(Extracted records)
----

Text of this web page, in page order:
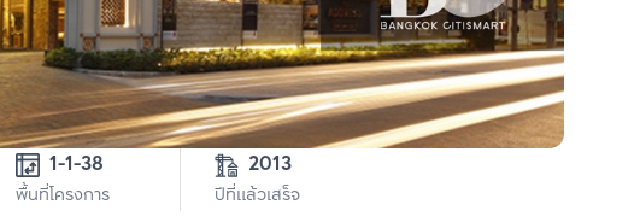
พื้นที่โครงการ
2013
ปีที่แล้วเสร็จ
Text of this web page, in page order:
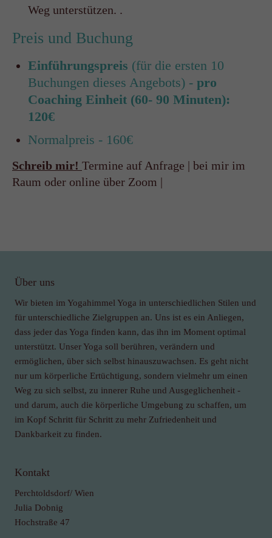
Weg unterstützen. .
Preis und Buchung
Einführungspreis (für die ersten 10
Buchungen dieses Angebots) - pro
Coaching Einheit (60- 90 Minuten):
120€
Normalpreis - 160€
Schreib mir! Termine auf Anfrage | bei mir im
Raum oder online über Zoom |
Über uns
Wir bieten im Yogahimmel Yoga in unterschiedlichen Stilen und
für unterschiedliche Zielgruppen an. Uns ist es ein Anliegen,
dass jeder das Yoga finden kann, das ihn im Moment optimal
unterstützt. Unser Yoga soll berühren, verändern und
ermöglichen, über sich selbst hinauszuwachsen. Es geht nicht
nur um körperliche Ertüchtigung, sondern vielmehr um einen
Weg zu sich selbst, zu innerer Ruhe und Ausgeglichenheit -
und darum, auch die körperliche Umgebung zu schaffen, um
im Kopf Schritt für Schritt zu mehr Zufriedenheit und
Dankbarkeit zu finden.
Kontakt
Perchtoldsdorf/ Wien
Julia Dobnig
Hochstraße 47
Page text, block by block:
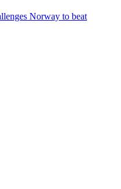
Norway to beat
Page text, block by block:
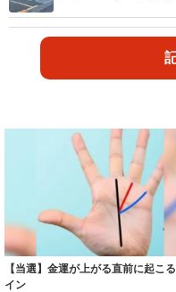
【当選】金運が上がる直前に起こ
イン
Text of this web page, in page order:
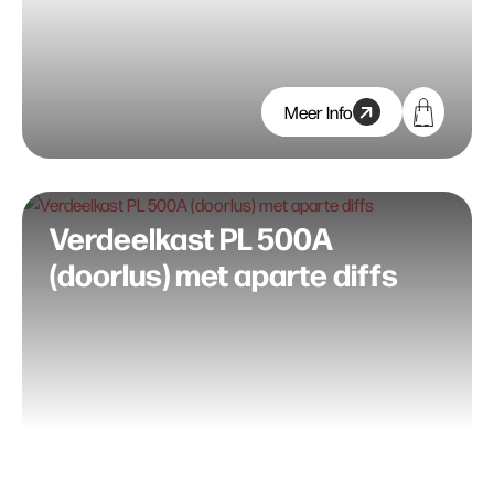
Meer Info
Verdeelkast PL 500A
(doorlus) met aparte diffs
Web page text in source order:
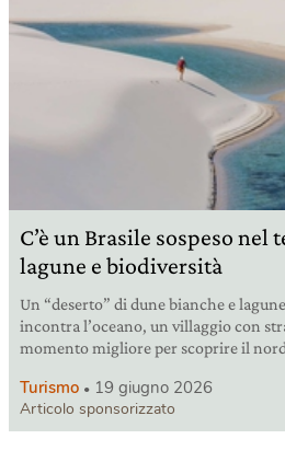
C’è un Brasile sospeso nel
lagune e biodiversità
Un “deserto” di dune bianche e
incontra l’oceano, un villaggio con
momento migliore per scoprire il
Turismo 19 giugno 2026
Articolo sponsorizzato
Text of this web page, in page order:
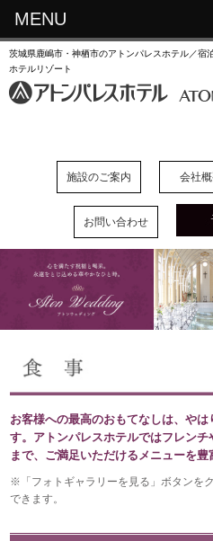
茨城県鹿嶋市・神栖市のアトンパレスホテル／宿
ホテルリゾート
施設のご案内 会社
お問い合わせ
お客様への最高のおもてなしは、や
す。アトンパレスホテルではフレン
まで、ご満足いただけるメニューを豊
※「フォトギャラリーを見る」ボタンを
できます。
MENU
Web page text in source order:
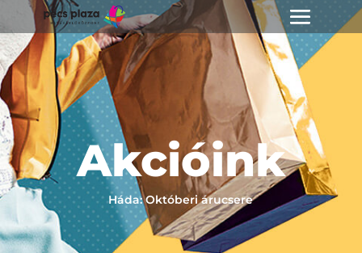
Akcióink
Háda: Októberi árucsere
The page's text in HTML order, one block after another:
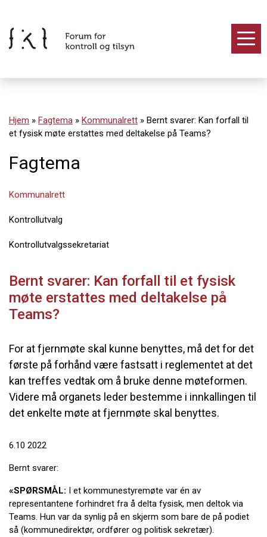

----

Problem requirements | Every entry above should be printed again exactly, except for the pictures.

Answer box |
Text of this web page, in page order:
พื้นที่โครงการ
2013
ปีที่แล้วเสร็จ
Text of this web page, in page order:
Weg unterstützen. .
Preis und Buchung
Einführungspreis (für die ersten 10
Buchungen dieses Angebots) - pro
Coaching Einheit (60- 90 Minuten):
120€
Normalpreis - 160€
Schreib mir! Termine auf Anfrage | bei mir im
Raum oder online über Zoom |
Über uns
Wir bieten im Yogahimmel Yoga in unterschiedlichen Stilen und
für unterschiedliche Zielgruppen an. Uns ist es ein Anliegen,
dass jeder das Yoga finden kann, das ihn im Moment optimal
unterstützt. Unser Yoga soll berühren, verändern und
ermöglichen, über sich selbst hinauszuwachsen. Es geht nicht
nur um körperliche Ertüchtigung, sondern vielmehr um einen
Weg zu sich selbst, zu innerer Ruhe und Ausgeglichenheit -
und darum, auch die körperliche Umgebung zu schaffen, um
im Kopf Schritt für Schritt zu mehr Zufriedenheit und
Dankbarkeit zu finden.
Kontakt
Perchtoldsdorf/ Wien
Julia Dobnig
Hochstraße 47
Page text, block by block:
Norway to beat
Page text, block by block:
【当選】金運が上がる直前に起こ
イン
Text of this web page, in page order:
Meer Info
Verdeelkast PL 500A
(doorlus) met aparte diffs
Web page text in source order:
C’è un Brasile sospeso nel
lagune e biodiversità
Un “deserto” di dune bianche e
incontra l’oceano, un villaggio con
momento migliore per scoprire il
Turismo 19 giugno 2026
Articolo sponsorizzato
Text of this web page, in page order:
茨城県鹿嶋市・神栖市のアトンパレスホテル／宿
ホテルリゾート
施設のご案内 会社
お問い合わせ
お客様への最高のおもてなしは、や
す。アトンパレスホテルではフレン
まで、ご満足いただけるメニューを豊
※「フォトギャラリーを見る」ボタンを
できます。
MENU
Web page text in source order:
Akcióink
Háda: Októberi árucsere
The page's text in HTML order, one block after another:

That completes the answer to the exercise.